→ **AIM OF THE EXERCISE**: An exact copy of every record is the expected answer.
____________________
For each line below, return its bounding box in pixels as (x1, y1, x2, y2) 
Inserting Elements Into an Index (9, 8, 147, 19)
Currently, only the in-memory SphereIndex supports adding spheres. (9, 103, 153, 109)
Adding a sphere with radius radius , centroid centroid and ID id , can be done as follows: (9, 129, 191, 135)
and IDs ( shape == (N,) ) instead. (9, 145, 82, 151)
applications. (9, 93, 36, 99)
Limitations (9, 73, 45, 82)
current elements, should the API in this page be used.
____________________
→ **ANSWER BOX**:
For each line below, return its bounding box in pixels as (x1, y1, x2, y2) 
Inserting Elements Into an Index (9, 8, 147, 19)
Currently, only the in-memory SphereIndex supports adding spheres. (9, 103, 153, 109)
Adding a sphere with radius radius , centroid centroid and ID id , can be done as follows: (9, 129, 191, 135)
and IDs ( shape == (N,) ) instead. (9, 145, 82, 151)
applications. (9, 93, 36, 99)
Limitations (9, 73, 45, 82)
current elements, should the API in this page be used.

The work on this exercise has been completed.